3. The method of claim 2, wherein the combination of the channels is based on one of a summation, a differential, and a correlation of the channels.

4. The method of claim 1, wherein the generating of the label map comprises:

transforming the original signal into a frequency-domain signal;

classifying the transformed original signal into a plurality of sub-groups; and

determining a channel parameter corresponding to a combination of channels of the original signal for each of the sub-groups.

5. The method of claim 1, wherein the determining of the output feature map comprises:

inputting the input feature map to the neural network; and

normalizing the input feature map processed through the neural network based on a quantization level of the label map.

6. The method of claim 1, wherein the output feature map includes a predicted parameter corresponding to each of channels of the downmix signal or a combination of the channels.

7. A device for predicting a channel parameter of an original signal from a downmix signal, the device comprising:

a processor,

wherein the processor is configured to:

generate an input feature map to be used to predict a channel parameter of the original signal based on a downmix signal of an original signal;

determine an output feature map including a predicted parameter to be used to predict the channel parameter by applying the input feature map to a neural network;

generate a label map including information associated with the channel parameter of the original signal; and

predict the channel parameter of the original signal by comparing the output feature map and the label map.

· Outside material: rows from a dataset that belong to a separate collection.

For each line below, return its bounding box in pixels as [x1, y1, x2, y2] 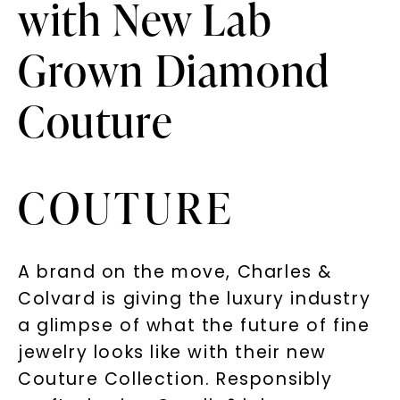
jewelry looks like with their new [17, 340, 327, 364]
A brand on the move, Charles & [17, 260, 332, 284]
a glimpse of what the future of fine [17, 313, 371, 337]
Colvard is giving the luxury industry [17, 287, 371, 311]
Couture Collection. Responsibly [17, 367, 333, 391]
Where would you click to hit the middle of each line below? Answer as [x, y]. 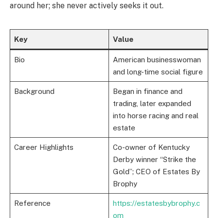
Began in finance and [147, 91]
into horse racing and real [155, 116]
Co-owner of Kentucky [151, 147]
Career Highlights [44, 147]
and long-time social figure [158, 72]
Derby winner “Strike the [154, 160]
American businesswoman [157, 60]
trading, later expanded [152, 104]
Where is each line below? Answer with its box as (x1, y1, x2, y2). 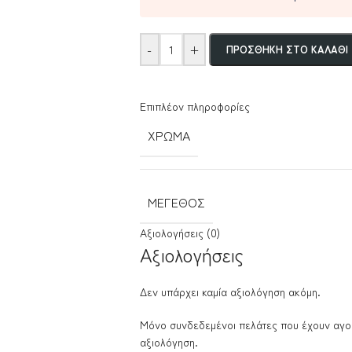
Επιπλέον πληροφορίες (139, 98, 250, 114)
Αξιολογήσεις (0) (139, 225, 220, 240)
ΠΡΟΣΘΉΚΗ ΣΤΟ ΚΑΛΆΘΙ (225, 42, 348, 57)
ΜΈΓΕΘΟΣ (147, 192, 205, 211)
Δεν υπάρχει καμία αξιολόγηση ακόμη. (139, 284, 321, 299)
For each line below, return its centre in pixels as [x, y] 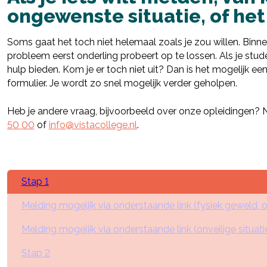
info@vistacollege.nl [93, 125]
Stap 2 [35, 253]
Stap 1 [35, 181]
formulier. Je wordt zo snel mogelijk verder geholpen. [122, 83]
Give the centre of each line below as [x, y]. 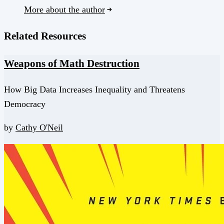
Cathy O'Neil [39, 128]
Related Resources [45, 36]
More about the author [64, 9]
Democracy [25, 104]
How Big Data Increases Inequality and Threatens [94, 90]
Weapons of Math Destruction [72, 63]
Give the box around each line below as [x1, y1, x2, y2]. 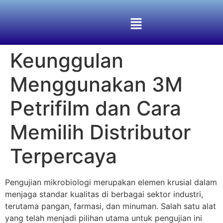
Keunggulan [10, 48, 123, 73]
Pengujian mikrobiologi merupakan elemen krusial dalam [5, 177, 217, 188]
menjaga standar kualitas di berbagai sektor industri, [5, 189, 203, 200]
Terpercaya [10, 144, 117, 169]
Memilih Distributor [10, 120, 191, 145]
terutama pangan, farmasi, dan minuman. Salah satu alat [5, 201, 216, 212]
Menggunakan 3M [10, 72, 183, 97]
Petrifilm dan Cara [10, 96, 181, 121]
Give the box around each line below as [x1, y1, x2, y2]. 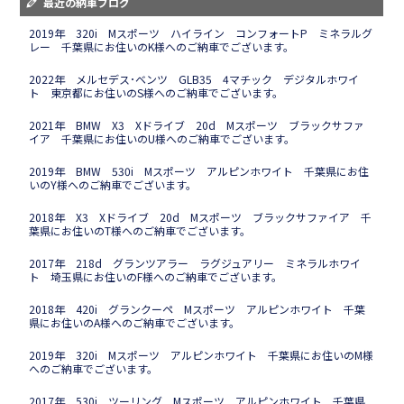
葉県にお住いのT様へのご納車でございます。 [29, 222, 252, 238]
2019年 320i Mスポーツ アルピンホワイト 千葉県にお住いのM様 [29, 346, 373, 363]
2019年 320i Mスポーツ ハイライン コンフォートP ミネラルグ [29, 24, 372, 41]
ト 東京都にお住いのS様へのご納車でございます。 [29, 84, 284, 100]
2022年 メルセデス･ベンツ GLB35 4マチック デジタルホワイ [29, 70, 359, 87]
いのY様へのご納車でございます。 [29, 176, 197, 192]
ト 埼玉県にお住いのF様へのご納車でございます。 [29, 268, 283, 284]
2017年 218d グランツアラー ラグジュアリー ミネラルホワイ [29, 254, 361, 271]
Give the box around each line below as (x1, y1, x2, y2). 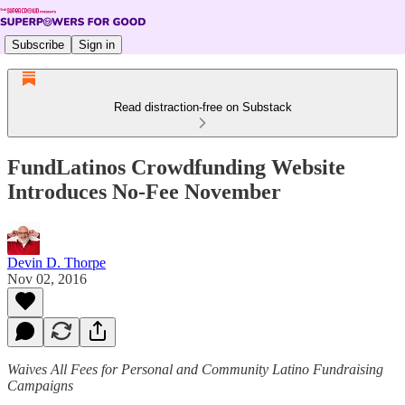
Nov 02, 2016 (7, 270, 87, 287)
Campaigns (7, 377, 73, 393)
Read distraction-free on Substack (113, 100, 292, 114)
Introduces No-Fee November (7, 179, 281, 203)
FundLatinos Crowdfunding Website (7, 155, 345, 179)
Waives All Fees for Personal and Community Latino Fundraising (7, 361, 383, 377)
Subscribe (12, 37, 64, 52)
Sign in (79, 37, 115, 52)
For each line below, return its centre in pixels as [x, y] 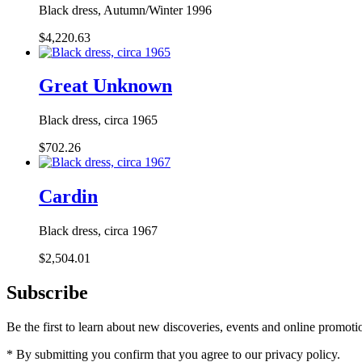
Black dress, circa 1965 [98, 120]
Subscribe [47, 293]
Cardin [68, 197]
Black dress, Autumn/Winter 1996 [125, 10]
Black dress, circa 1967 [98, 231]
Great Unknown [105, 86]
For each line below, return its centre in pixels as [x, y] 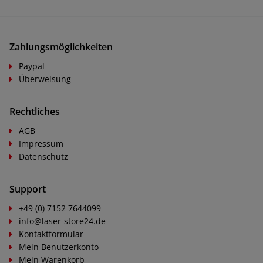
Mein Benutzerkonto [59, 247]
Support [28, 189]
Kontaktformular [51, 234]
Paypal [32, 66]
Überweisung [45, 79]
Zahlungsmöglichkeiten [61, 47]
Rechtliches [35, 111]
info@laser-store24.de [62, 221]
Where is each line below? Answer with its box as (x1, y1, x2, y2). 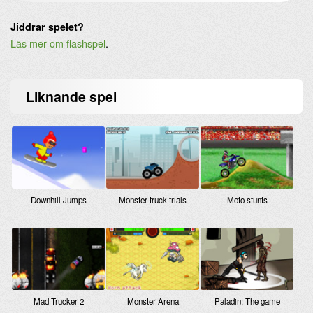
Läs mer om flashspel (10, 35, 105, 50)
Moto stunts (226, 194, 268, 205)
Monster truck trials (119, 194, 187, 205)
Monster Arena (126, 295, 179, 307)
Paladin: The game (214, 295, 280, 307)
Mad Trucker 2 (33, 295, 84, 307)
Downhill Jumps (30, 194, 87, 205)
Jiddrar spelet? (10, 19, 84, 34)
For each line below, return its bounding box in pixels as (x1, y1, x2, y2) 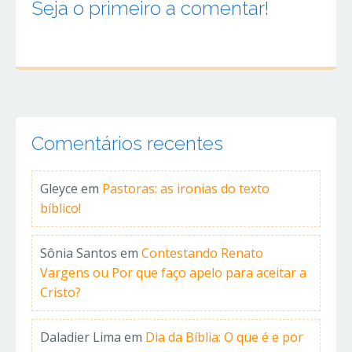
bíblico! (40, 200, 81, 218)
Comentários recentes (31, 132, 223, 156)
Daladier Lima (40, 328, 121, 346)
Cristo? (40, 284, 81, 302)
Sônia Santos (40, 244, 117, 262)
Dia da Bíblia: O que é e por (145, 328, 303, 346)
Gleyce (40, 180, 78, 198)
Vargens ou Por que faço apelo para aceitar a (40, 264, 306, 282)
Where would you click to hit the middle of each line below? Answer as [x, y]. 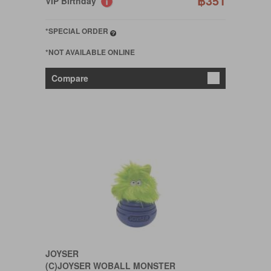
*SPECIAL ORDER [78, 31]
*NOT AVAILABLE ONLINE [90, 52]
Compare [70, 78]
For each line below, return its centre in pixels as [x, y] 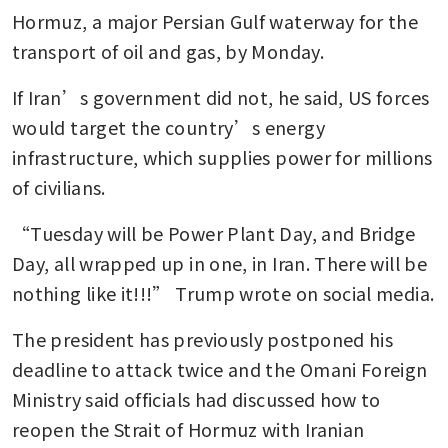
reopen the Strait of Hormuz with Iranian [188, 428]
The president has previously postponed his [203, 338]
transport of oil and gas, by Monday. [168, 50]
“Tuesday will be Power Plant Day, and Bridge [214, 232]
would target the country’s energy [168, 126]
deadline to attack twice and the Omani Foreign [220, 368]
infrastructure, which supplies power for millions [222, 156]
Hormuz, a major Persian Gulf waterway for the [215, 20]
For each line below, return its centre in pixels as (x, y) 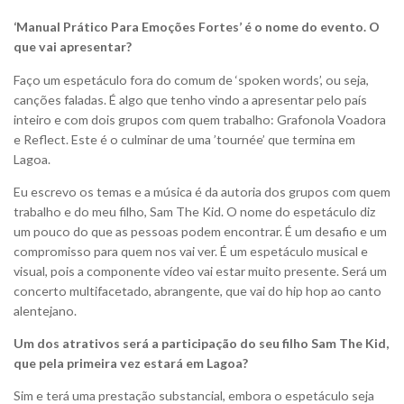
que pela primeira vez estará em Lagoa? (131, 363)
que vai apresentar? (73, 47)
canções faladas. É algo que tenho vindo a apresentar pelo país (190, 99)
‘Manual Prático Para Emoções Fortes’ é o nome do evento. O (197, 27)
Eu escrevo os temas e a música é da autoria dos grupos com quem (202, 191)
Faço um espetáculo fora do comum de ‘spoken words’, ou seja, (191, 79)
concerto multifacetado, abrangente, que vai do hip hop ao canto (197, 290)
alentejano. (45, 310)
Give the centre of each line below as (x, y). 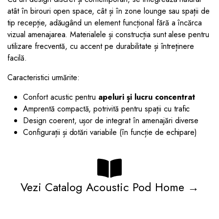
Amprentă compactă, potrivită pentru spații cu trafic (107, 109)
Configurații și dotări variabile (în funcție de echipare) (110, 132)
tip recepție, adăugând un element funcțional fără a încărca (105, 22)
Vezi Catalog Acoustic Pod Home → (109, 187)
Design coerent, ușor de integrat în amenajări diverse (111, 120)
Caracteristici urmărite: (44, 77)
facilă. (17, 58)
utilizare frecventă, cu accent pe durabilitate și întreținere (101, 46)
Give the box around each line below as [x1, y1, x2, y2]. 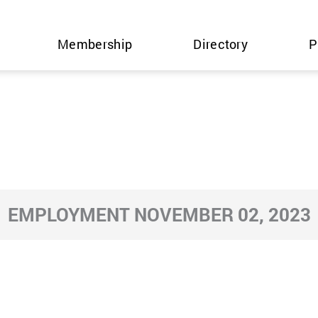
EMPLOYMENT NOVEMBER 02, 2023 [7, 202, 311, 227]
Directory [193, 35, 248, 53]
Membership [57, 35, 133, 53]
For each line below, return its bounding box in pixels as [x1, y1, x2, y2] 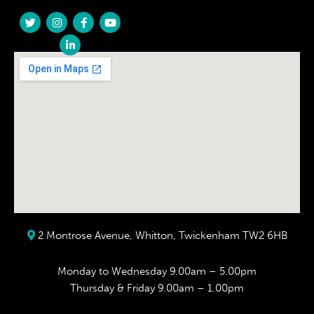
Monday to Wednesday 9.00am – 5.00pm [57, 265, 257, 278]
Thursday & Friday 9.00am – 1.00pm [70, 282, 244, 295]
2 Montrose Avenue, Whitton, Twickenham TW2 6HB [37, 229, 287, 243]
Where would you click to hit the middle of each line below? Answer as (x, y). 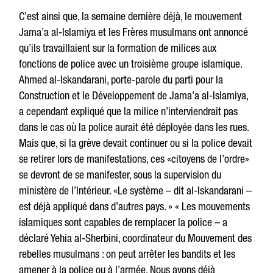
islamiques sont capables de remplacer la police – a (123, 222)
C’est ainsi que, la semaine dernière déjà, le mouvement (131, 16)
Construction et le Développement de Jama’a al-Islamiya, (134, 95)
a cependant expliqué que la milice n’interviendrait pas (129, 111)
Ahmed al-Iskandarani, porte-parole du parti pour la (121, 80)
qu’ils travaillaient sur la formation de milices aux (118, 48)
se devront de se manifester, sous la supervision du (120, 175)
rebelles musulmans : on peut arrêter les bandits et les (127, 254)
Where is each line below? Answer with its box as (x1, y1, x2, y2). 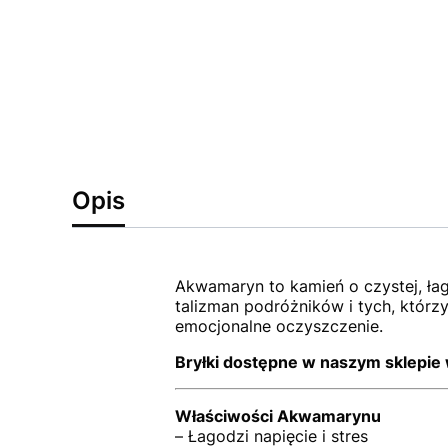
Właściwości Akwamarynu (174, 406, 381, 426)
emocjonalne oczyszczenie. (174, 316, 383, 336)
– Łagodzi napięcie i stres (174, 426, 368, 446)
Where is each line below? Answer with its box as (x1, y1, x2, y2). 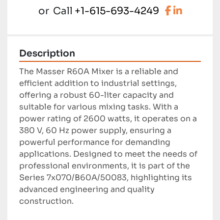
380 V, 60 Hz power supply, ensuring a (19, 125, 171, 136)
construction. (19, 196, 74, 207)
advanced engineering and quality (19, 184, 155, 195)
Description (19, 48, 75, 59)
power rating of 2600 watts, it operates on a (19, 113, 197, 124)
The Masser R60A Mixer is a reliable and (19, 66, 178, 77)
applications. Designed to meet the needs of (19, 149, 197, 160)
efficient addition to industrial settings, (19, 78, 177, 89)
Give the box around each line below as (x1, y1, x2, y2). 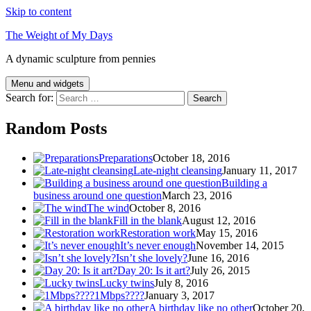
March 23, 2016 (162, 189, 232, 201)
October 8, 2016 (129, 201, 201, 214)
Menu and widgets (11, 78, 84, 89)
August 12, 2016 (182, 214, 255, 226)
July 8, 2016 (154, 276, 208, 289)
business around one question (33, 189, 162, 201)
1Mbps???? (94, 289, 144, 301)
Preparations (99, 151, 153, 164)
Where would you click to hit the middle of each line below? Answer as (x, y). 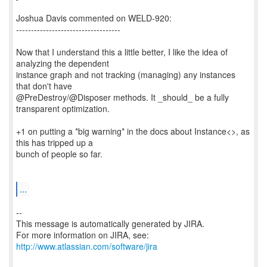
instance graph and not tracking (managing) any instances (126, 74)
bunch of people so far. (59, 154)
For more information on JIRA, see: (83, 235)
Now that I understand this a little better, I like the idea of (122, 52)
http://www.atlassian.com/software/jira (87, 246)
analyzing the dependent (63, 63)
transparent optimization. (63, 108)
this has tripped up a (55, 142)
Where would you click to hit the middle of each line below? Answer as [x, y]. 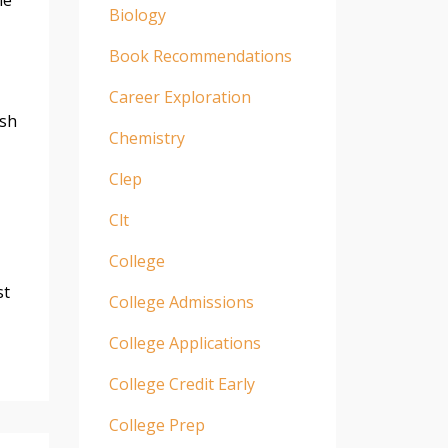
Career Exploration [179, 96]
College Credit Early [181, 383]
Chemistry [146, 137]
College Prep [156, 424]
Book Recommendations [200, 55]
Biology [137, 14]
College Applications [184, 342]
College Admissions [181, 301]
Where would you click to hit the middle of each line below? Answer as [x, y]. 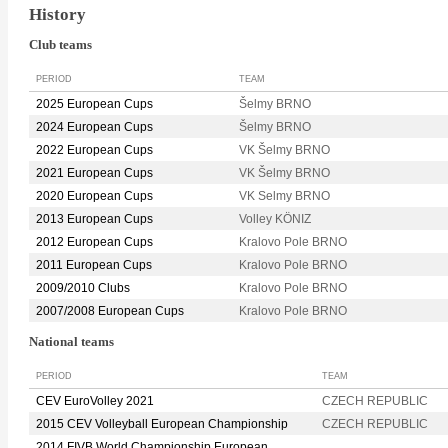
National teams [71, 342]
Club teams [60, 45]
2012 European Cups [94, 242]
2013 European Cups [94, 219]
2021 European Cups [94, 173]
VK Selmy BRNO [284, 196]
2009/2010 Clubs [83, 288]
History [57, 14]
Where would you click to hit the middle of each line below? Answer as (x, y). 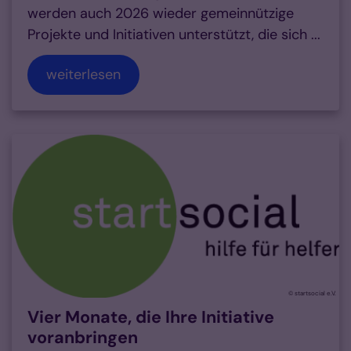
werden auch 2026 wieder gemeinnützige (161, 14)
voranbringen (83, 338)
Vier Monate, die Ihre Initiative (151, 318)
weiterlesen (83, 75)
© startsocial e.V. (312, 293)
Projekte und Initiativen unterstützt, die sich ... (174, 35)
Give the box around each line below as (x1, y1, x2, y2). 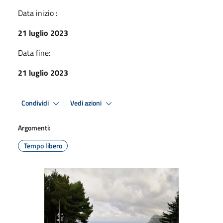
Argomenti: (18, 122, 50, 133)
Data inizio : (18, 7, 57, 19)
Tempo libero (23, 140, 62, 151)
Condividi (21, 97, 50, 109)
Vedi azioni (70, 97, 103, 109)
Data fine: (18, 47, 50, 59)

8. The device of claim 7, wherein the processor is further configured to:

divide the downmix signal by frame unit;

transform the downmix signal into a frequency-domain signal;

classify the transformed downmix signal into a plurality of sub-groups; and

determine a feature value corresponding to each of channels of the downmix signal or a combination of the channels for each of the sub-groups of the downmix signal.

9. The device of claim 8, wherein the combination of the channels is based on one of a summation, a differential, and a correlation of the channels.

10. The device of claim 7, wherein the processor is further configured to:

divide the original signal by frame unit;

transform the original signal into a frequency-domain signal;

classify the transformed original signal into a plurality of sub-groups; and

determine a channel parameter corresponding to a combination of channels of the original signal for each of the sub-groups.

11. The device of claim 7, wherein the processor is further configured to:

input the input feature map to the neural network; and

normalize the input feature map processed through the neural network based on a quantization level of the label map.

12. The device of claim 7, wherein the output feature map includes a predicted parameter corresponding to each of channels of the downmix signal or a combination of the channels.